Le principe de précaution n'est pas une seule fois mentionné dans le projet de loi. Cette omission est particulièrement révélatrice de l'esprit de ce texte, dont le principal dessein est de permettre la culture de parcelles OGM en plein champ, sans tenir compte des conséquences environnementales et économiques liées à l'utilisation de ces produits.
Il s'agit tout d'abord de conséquences économiques, car le développement de ce type de culture permet de garantir un monopole des semenciers et place, de fait, les paysans dans une situation de dépendance.
Il s'agit ensuite de conséquences environnementales, parce que l'utilisation d'OGM comporte le risque irréversible d'une réduction de la biodiversité.
En fait, le présent article entérine la possibilité de faire coexister des cultures génétiquement modifiées et des cultures biologiques.
Je pense, pour ma part, au vu de l'ensemble des questions posées par la culture des OGM, notamment au regard des conséquences irréversibles qu'elle peut avoir sur l'environnement, qu'il est tout à fait prématuré de permettre une telle coexistence.
C'est pourquoi nous estimons qu'un moratoire doit être décidé afin de permettre un approfondissement du sujet et une consultation des citoyens avant toute nouvelle législation.
Un rapport récent du secrétariat de la commission de coopération environnementale qui comprend le Canada, le Mexique et les États-Unis a constaté l'impossibilité de la coexistence des cultures OGM et non-OGM.
En France, une récente étude de l'association Nature et Progrès a montré que 250 produits issus de l'agriculture biologique contenaient des traces d'OGM.
Ainsi, permettre la coexistence entre les cultures OGM et les cultures biologiques revient en fait à organiser la disparition des cultures non-OGM et de la filière bio. Il s'agit, par conséquent, de ne plus laisser au consommateur le choix de son alimentation.
Ces études et rapports devraient nous inciter à plus de prudence et renforcer nos exigences de traçabilité afin de garantir la transparence en matière d'OGM et l'information des consommateurs.
Dans ce sens, nous regrettons également que ce projet de loi ne permette pas la création d'un registre des parcelles OGM. En effet, seule la publicité sur les localisations exactes des parcelles OGM peut permettre aux producteurs biologiques de prendre des mesures afin de se protéger de toute contamination.
Dans un contexte dominé par l'incertitude sur les risques à long terme et en l'absence de réels avantages pour les agriculteurs et les consommateurs, il aurait été souhaitable que les ministres mettent en place les systèmes de contrôle nécessaires de l'amont à l'aval de la filière agricole.
En effet, dans l'état actuel du droit, le règlement n° 1830/2003 de l'Union européenne stipule qu'une contamination fortuite est tolérée jusqu'au seuil de 0, 9 % - 0, 5 % si l'OGM est en cours d'autorisation - et surtout que les produits, lait, viande, oeufs, fromages, issus d'animaux ayant consommé des OGM, ne sont ni tracés, ni étiquetés. Cette lacune du règlement est très grave car 80 % des OGM entrent dans la chaîne alimentaire par le biais de l'alimentation animale.

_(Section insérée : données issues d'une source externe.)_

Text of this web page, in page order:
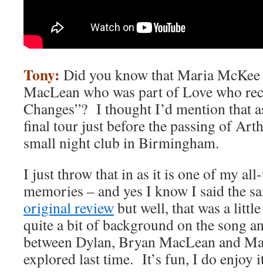
Tony: Did you know that Maria
MacLean who was part of Love who
Changes”? I thought I’d mention that
final tour just before the passing of
small night club in Birmingham.
I just throw that in as it is one of my
memories – and yes I know I said the
original reviewbut well, that was a
quite a bit of background on the song
between Dylan, Bryan MacLean and
explored last time. It’s fun, I do enjoy
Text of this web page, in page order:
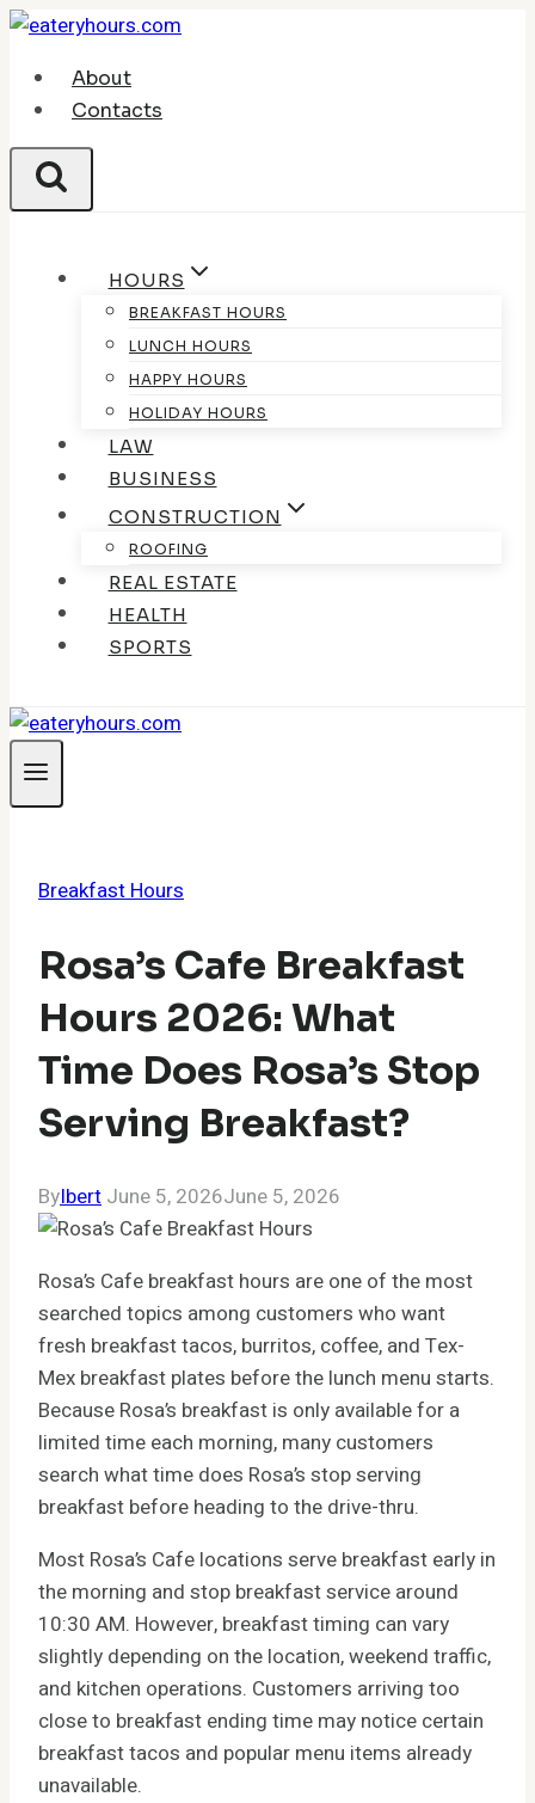
Skip
contentAbout
Contacts
HOURS
BREAKFAST HOURS
LUNCH HOURS
HAPPY HOURS
HOLIDAY HOURS
LAW
BUSINESS
CONSTRUCTION
ROOFING
REAL ESTATE
HEALTH
SPORTS
Breakfast Hours
Rosa’s Cafe Breakfast
Hours 2026: What
Time Does Rosa’s Stop
Serving Breakfast?
ByIbert June 5, 2026June 5, 2026
Rosa’s Cafe breakfast hours are one of the most
searched topics among customers who want
fresh breakfast tacos, burritos, coffee, and Tex-
Mex breakfast plates before the lunch menu starts.
Because Rosa’s breakfast is only available for a
limited time each morning, many customers
search what time does Rosa’s stop serving
breakfast before heading to the drive-thru.
Most Rosa’s Cafe locations serve breakfast early in
the morning and stop breakfast service around
10:30 AM. However, breakfast timing can vary
slightly depending on the location, weekend traffic,
and kitchen operations. Customers arriving too
close to breakfast ending time may notice certain
breakfast tacos and popular menu items already
unavailable.
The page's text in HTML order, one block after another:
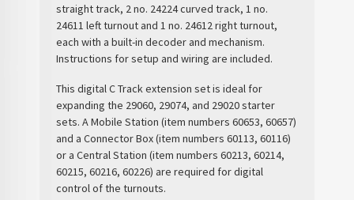
straight track, 2 no. 24224 curved track, 1 no.
24611 left turnout and 1 no. 24612 right turnout,
each with a built-in decoder and mechanism.
Instructions for setup and wiring are included.
This digital C Track extension set is ideal for
expanding the 29060, 29074, and 29020 starter
sets. A Mobile Station (item numbers 60653, 60657)
and a Connector Box (item numbers 60113, 60116)
or a Central Station (item numbers 60213, 60214,
60215, 60216, 60226) are required for digital
control of the turnouts.
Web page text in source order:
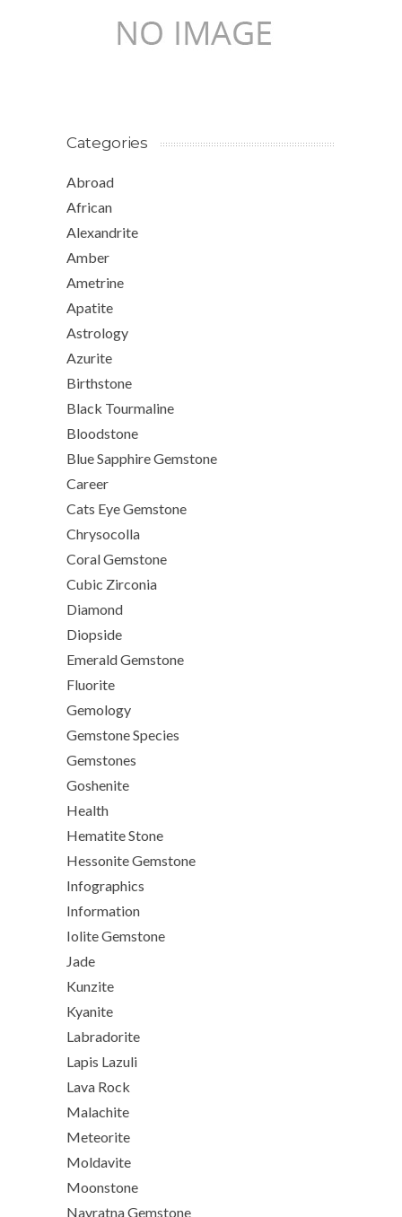
Categories
Abroad
African
Alexandrite
Amber
Ametrine
Apatite
Astrology
Azurite
Birthstone
Black Tourmaline
Bloodstone
Blue Sapphire Gemstone
Career
Cats Eye Gemstone
Chrysocolla
Coral Gemstone
Cubic Zirconia
Diamond
Diopside
Emerald Gemstone
Fluorite
Gemology
Gemstone Species
Gemstones
Goshenite
Health
Hematite Stone
Hessonite Gemstone
Infographics
Information
Iolite Gemstone
Jade
Kunzite
Kyanite
Labradorite
Lapis Lazuli
Lava Rock
Malachite
Meteorite
Moldavite
Moonstone
Navratna Gemstone
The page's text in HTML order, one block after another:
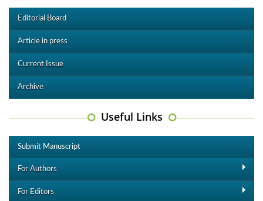
Editorial Board
Article in press
Current Issue
Archive
Useful Links
Submit Manuscript
For Authors
For Editors
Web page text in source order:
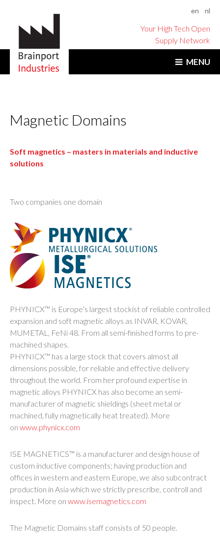
en nl
Your High Tech Open
Supply Network
MENU
Magnetic Domains
Soft magnetics – masters in materials and inductive
solutions
Two companies one domain
PHYNICX™ is Europe’s largest stockist of reliable controlled
expansion and soft magnetic alloys as INVAR, KOVAR,
MUMETAL, FeNi 48. From all semi-finished forms to pre-
machined shapes.
PHYNICX™ has a large stock that covers almost all
dimensions possible, for reliable and effective delivery
throughout the world. From her profound expertise in
magnetic alloys PHYNICX has also become an semi-
manufacturer of magnetic shieldings (sheet metal or
machined, fully magnetically heat treated). More
on www.phynicx.com
ISE MAGNETICS™ is a manufacturer and design house of
custom inductive components; having production and
offices in western and eastern Europe, we also subcontract
production in Asia which we strictly prescribe, controll and
inspect. More on www.isemagnetics.com
The Magnetic Domains staff consists of 50 people.
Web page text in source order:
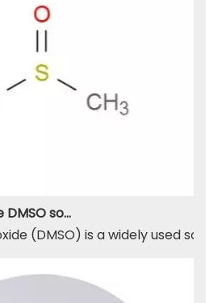
Dimethyl sulfoxide DMSO solvent
(DMSO) is a widely used
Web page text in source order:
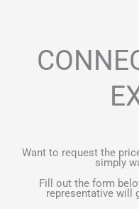
Want to request the
simply
Fill out the form
representative will
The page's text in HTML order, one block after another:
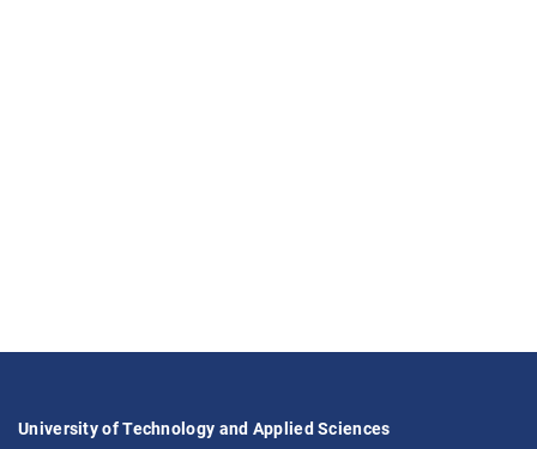
University of Technology and Applied Sciences
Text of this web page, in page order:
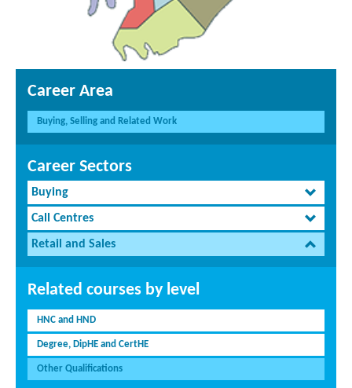
Career Area
Buying, Selling and Related Work
Career Sectors
Buying
Call Centres
Retail and Sales
Related courses by level
HNC and HND
Degree, DipHE and CertHE
Other Qualifications

Ces mesures ne permettent donc pas de garantir une véritable traçabilité tout au long de la chaîne et interdisent toute veille sanitaire et environnementale complète.
Au regard de la mondialisation des marchés, il est indispensable que l'ensemble des produits commercialisés sur le territoire national soit soumis à cette règle d'étiquetage, quel que soit le lieu de production.
Dans ce texte, la seule mention concernant l'étiquetage est relative à l'évaluation du préjudice économique qui résulterait d'une contamination, ce préjudice étant entendu comme la seule différence de valeur entre la récolte polluée nécessitant un étiquetage et une récolte contenant moins de 0, 9 % d'OGM. Cette nouvelle disposition revient à accepter un seuil de contamination de 0, 9 %.
Pourtant, dans l'état actuel des connaissances, la capacité de détection de présence d'OGM est de 0, 1 % et elle ne cesse de s'améliorer.
C'est la raison d'être de cet amendement de repli, dans lequel nous proposons que le seuil de l'étiquetage soit au minimum abaissé à 0, 5 % de façon à améliorer la traçabilité des filières agricoles.
Un tel seuil apparaît en effet indispensable pour faciliter la traçabilité et l'étiquetage des OGM tout au long de la chaîne de production, même s'il ne permet pas de garantir l'existence de filières non-OGM.